## Core Concept
Statins are a group of cholesterol-lowering medications that work by inhibiting a key enzyme in the biosynthesis of cholesterol. The primary site of action of statins is in the liver, where they exert their effect on cholesterol production. The enzyme targeted by statins is crucial for the conversion of certain precursors into cholesterol.
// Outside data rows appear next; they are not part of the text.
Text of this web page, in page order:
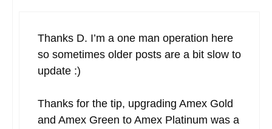
Thanks D. I’m a one man operation here
so sometimes older posts are a bit slow to
update :)
Thanks for the tip, upgrading Amex Gold
and Amex Green to Amex Platinum was a
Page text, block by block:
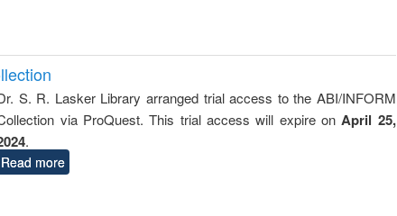
S. R. Lasker Library arranged trial access to the ABI/INFORM
via ProQuest. This trial access will expire on April 25,
.
Read more
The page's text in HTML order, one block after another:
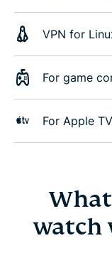
VPN for
For game
For Apple TV
watch
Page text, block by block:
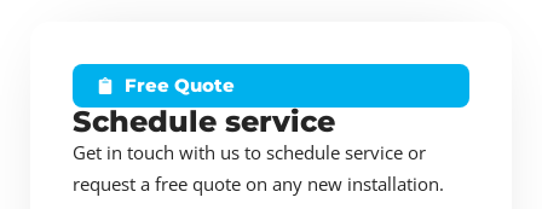
Free Quote
Schedule service
Get in touch with us to schedule service or
request a free quote on any new installation.
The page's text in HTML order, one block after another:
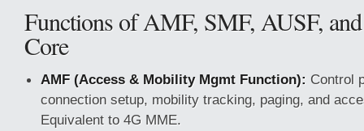
Functions of AMF, SMF, AUSF,
Core
AMF (Access & Mobility Mgmt Function): Control
connection setup, mobility tracking, paging, and
Equivalent to 4G MME.
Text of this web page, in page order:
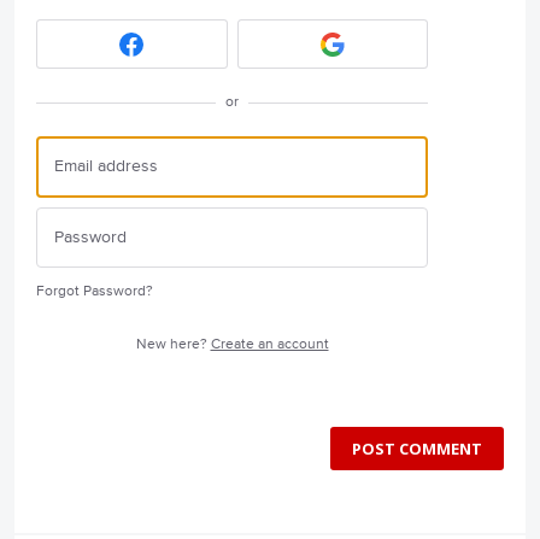
or
Forgot Password?
New here? Create an account
POST COMMENT
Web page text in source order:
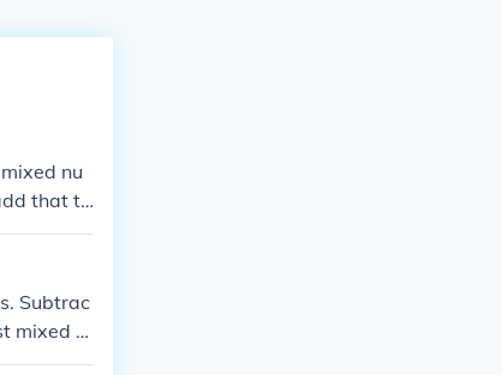
nu
that to
Subtrac
mixed n
mixe
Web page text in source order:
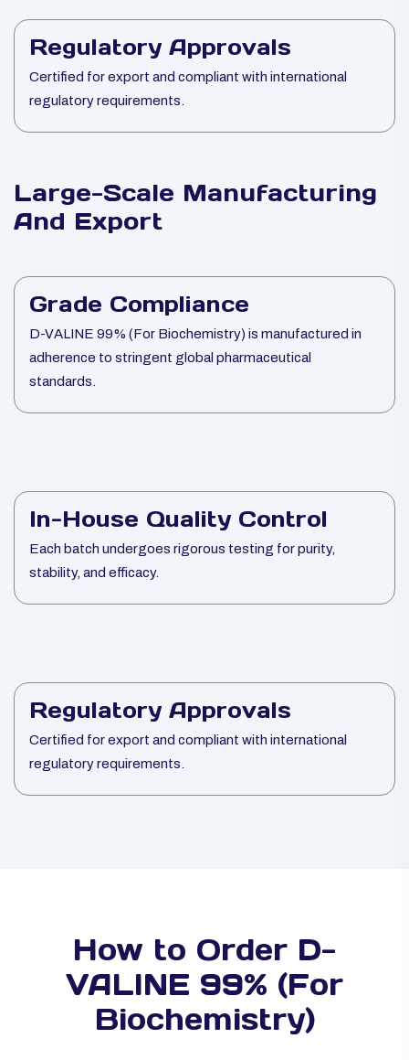
Regulatory Approvals
Certified for export and compliant with international
regulatory requirements.
Large-Scale Manufacturing
And Export
Grade Compliance
D-VALINE 99% (For Biochemistry) is manufactured in
adherence to stringent global pharmaceutical
standards.
In-House Quality Control
Each batch undergoes rigorous testing for purity,
stability, and efficacy.
Regulatory Approvals
Certified for export and compliant with international
regulatory requirements.
How to Order D-
VALINE 99% (For
Biochemistry)
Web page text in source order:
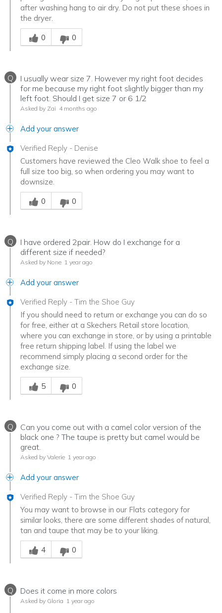
after washing hang to air dry. Do not put these shoes in
the dryer.
Was this answer helpful to you
0
0
Q
I usually wear size 7. However my right foot decides
for me because my right foot slightly bigger than my
left foot. Should I get size 7 or 6 1/2
Asked by Zai 4 months ago
Add your answer
Verified Reply - Denise
Customers have reviewed the Cleo Walk shoe to feel a
full size too big, so when ordering you may want to
downsize.
Was this answer helpful to you
0
0
Q
I have ordered 2pair. How do I exchange for a
different size if needed?
Asked by None 1 year ago
Add your answer
Verified Reply - Tim the Shoe Guy
If you should need to return or exchange you can do so
for free, either at a Skechers Retail store location,
where you can exchange in store, or by using a printable
free return shipping label. If using the label we
recommend simply placing a second order for the
exchange size.
Was this answer helpful to you
5
0
Q
Can you come out with a camel color version of the
black one ? The taupe is pretty but camel would be
great.
Asked by Valerie 1 year ago
Add your answer
Verified Reply - Tim the Shoe Guy
You may want to browse in our Flats category for
similar looks, there are some different shades of natural,
tan and taupe that may be to your liking.
Was this answer helpful to you
4
0
Q Does it come in more colors
Asked by Gloria 1 year ago
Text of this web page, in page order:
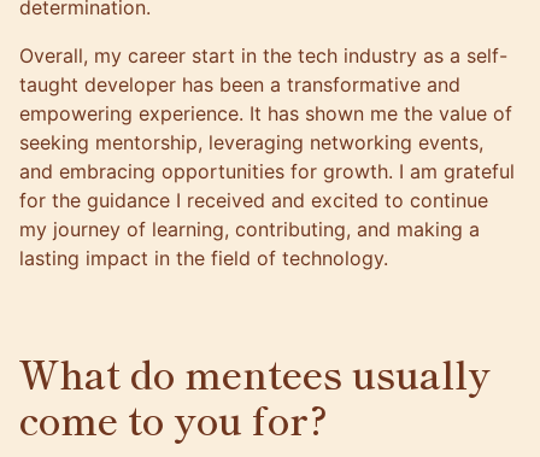
determination.
Overall, my career start in the tech industry as a self-
taught developer has been a transformative and
empowering experience. It has shown me the value of
seeking mentorship, leveraging networking events,
and embracing opportunities for growth. I am grateful
for the guidance I received and excited to continue
my journey of learning, contributing, and making a
lasting impact in the field of technology.
What do mentees usually
come to you for?
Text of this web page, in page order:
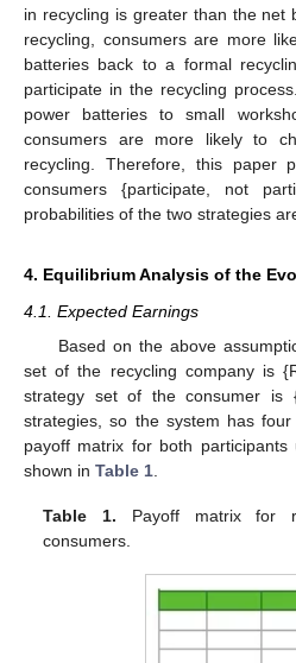
in recycling is greater than the net
recycling, consumers are more
batteries back to a formal
participate in the recycling
power batteries to small
consumers are more likely to
recycling. Therefore, this paper
consumers {participate, not
probabilities of the two strategies
4. Equilibrium Analysis of the
4.1. Expected Earnings
Based on the above
set of the recycling company is
strategy set of the consumer is
strategies, so the system has
payoff matrix for both
shown in Table 1
Table 1. Payoff matrix for
consumers.

## Why the Correct Answer is Right
The correct answer, **HMG-CoA reductase**, is the enzyme responsible for converting 3-hydroxy-3-methylglutaryl-coenzyme A (HMG-CoA) into mevalonate, a necessary step in the hepatic production of cholesterol. Statins structurally mimic HMG-CoA and competitively inhibit HMG-CoA reductase, thereby reducing the liver's ability to produce cholesterol. This reduction in cholesterol synthesis leads to an increase in the expression of low-density lipoprotein (LDL) receptors on the surface of liver cells, which in turn increases the clearance of LDL cholesterol from the bloodstream.

## Why Each Wrong Option is Incorrect
- **Option A:** This option is incorrect because it does not accurately represent the enzyme targeted by statins.
- **Option B:** This option is incorrect as it also does not correctly identify the enzyme inhibited by statins.
- **Option C:** This option is incorrect because, although it might seem related, it is not the specific enzyme on which statins act.

## Clinical Pearl / High-Yield Fact
A key point to remember is that the effectiveness of statins in lowering LDL cholesterol levels is due to their ability to inhibit **HMG-CoA reductase**. This action not only reduces cholesterol synthesis in the liver but also has pleiotropic effects, including improving endothelial function and reducing inflammation. Statins are among the most commonly prescribed drugs for the prevention and treatment of cardiovascular disease.

## Correct Answer: D. HMG-CoA reductase.